A declaração do candidato ao Governo do Ceará, Ciro Gomes (PSDB), de que poderá apoiar Ronaldo Caiado (PSD) ou Renan Santos (Missão) na disputa pela Presidência da República repercutiu nacionalmente e provocou desconforto entre aliados do senador Flávio Bolsonaro (PL-RJ).
O sentimento, entre alguns bolsonaristas, é único: a ex-primeira-dama Michelle Bolsonaro tinha razão ao resistir à aliança do PL cearense com o tucano e defender que o partido apoiasse a candidatura do senador Eduardo Girão (Novo) ao Governo do Ceará.
DIVISÃO E SAÍDA DE MICHELE
A aliança entre PL e PSDB no Ceará foi o principal motivo do racha entre Michelle e Flávio Bolsonaro. A ex-primeira-dama sempre defendeu que o PL apoiasse a candidatura do senador Eduardo Girão (Novo) ao Governo do Ceará, em vez de firmar uma aliança com Ciro Gomes. Também manifestou apoio ao projeto de eleger Priscila Costa para o Senado.

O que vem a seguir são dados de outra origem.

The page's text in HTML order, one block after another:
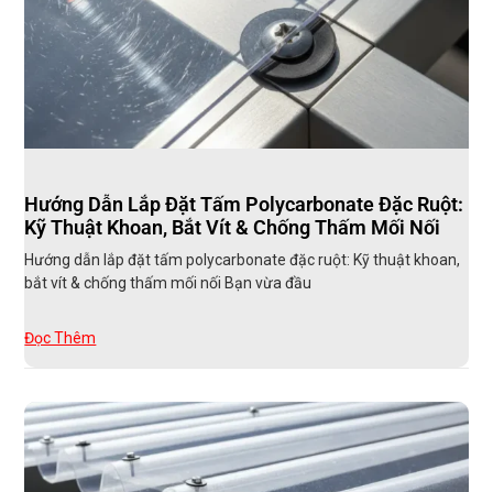
Hướng Dẫn Lắp Đặt Tấm Polycarbonate Đặc Ruột:
Kỹ Thuật Khoan, Bắt Vít & Chống Thấm Mối Nối
Hướng dẫn lắp đặt tấm polycarbonate đặc ruột: Kỹ thuật khoan,
bắt vít & chống thấm mối nối Bạn vừa đầu
Đọc Thêm
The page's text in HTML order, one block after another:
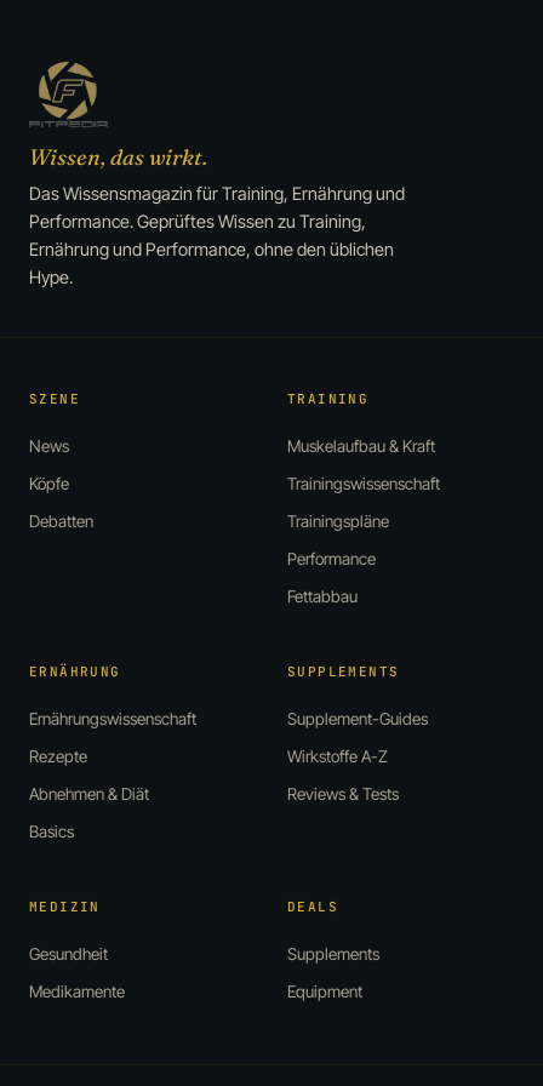
Wissen, das wirkt.
Das Wissensmagazin für Training, Ernährung und
Performance. Geprüftes Wissen zu Training,
Ernährung und Performance, ohne den üblichen
Hype.
SZENE
News
Köpfe
Debatten
TRAINING
Muskelaufbau & Kraft
Trainingswissenschaft
Trainingspläne
Performance
Fettabbau
ERNÄHRUNG
Ernährungswissenschaft
Rezepte
Abnehmen & Diät
Basics
SUPPLEMENTS
Supplement-Guides
Wirkstoffe A-Z
Reviews & Tests
MEDIZIN
Gesundheit
Medikamente
DEALS
Supplements
Equipment
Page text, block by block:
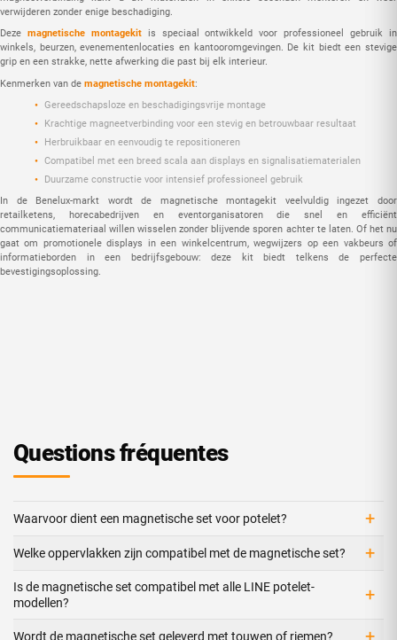
verwijderen zonder enige beschadiging.
Deze magnetische montagekitis speciaal ontwikkeld voor professioneel gebruik in
winkels, beurzen, evenementenlocaties en kantooromgevingen. De kit biedt een stevige
grip en een strakke, nette afwerking die past bij elk interieur.
Kenmerken van de magnetische montagekit:
Gereedschapsloze en beschadigingsvrije montage
Krachtige magneetverbinding voor een stevig en betrouwbaar resultaat
Herbruikbaar en eenvoudig te repositioneren
Compatibel met een breed scala aan displays en signalisatiematerialen
Duurzame constructie voor intensief professioneel gebruik
In de Benelux-markt wordt de magnetische montagekit veelvuldig ingezet door
retailketens, horecabedrijven en eventorganisatoren die snel en efficiënt
communicatiemateriaal willen wisselen zonder blijvende sporen achter te laten. Of het nu
gaat om promotionele displays in een winkelcentrum, wegwijzers op een vakbeurs of
informatieborden in een bedrijfsgebouw: deze kit biedt telkens de perfecte
bevestigingsoplossing.
Questions fréquentes
Waarvoor dient een magnetische set voor potelet? +
Welke oppervlakken zijn compatibel met de magnetische set? +
Is de magnetische set compatibel met alle LINE potelet-
modellen?
+
Wordt de magnetische set geleverd met touwen of riemen?
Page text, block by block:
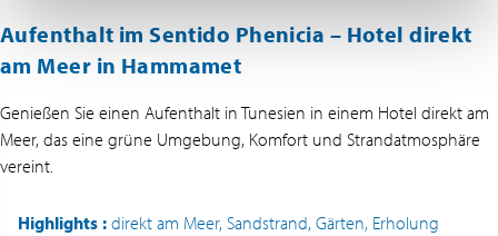
Aufenthalt im Sentido Phenicia – Hotel direkt
am Meer in Hammamet
Genießen Sie einen Aufenthalt in Tunesien in einem Hotel direkt am
Meer, das eine grüne Umgebung, Komfort und Strandatmosphäre
vereint.
Highlights : direkt am Meer, Sandstrand, Gärten, Erholung

O conflito culminou na divulgação de um vídeo em que Michelle afirmou ter sido “desrespeitada” e “maltratada” por Flávio Bolsonaro durante as negociações envolvendo o Ceará. Pouco depois, ela deixou a presidência nacional do PL Mulher, aprofundando a crise interna.
A crise no Ceará ganhou contornos nacionais e, quase dois meses depois desse episódio, o comando nacional do PL não conseguiu superar o fosso entre Michel e Flávio.
Mesmo diante das resistências, prevaleceu a estratégia do diretório estadual do PL. Pelo acordo firmado, o partido apoia a candidatura de Ciro Gomes ao Governo do Estado, enquanto o PSDB integra a aliança que lançou o deputado estadual Alcides Fernandes (PL) como candidato ao Senado.
Agora, a sinalização de apoio de Ciro a presidenciáveis fora do campo bolsonarista provoca polêmica. O debate entre aliados de Jair Bolsonaro fortaleceu, entre parte desse grupo, a avaliação de que Michelle Bolsonaro antecipou um problema que volta a gerar desconforto na aliança construída no Ceará.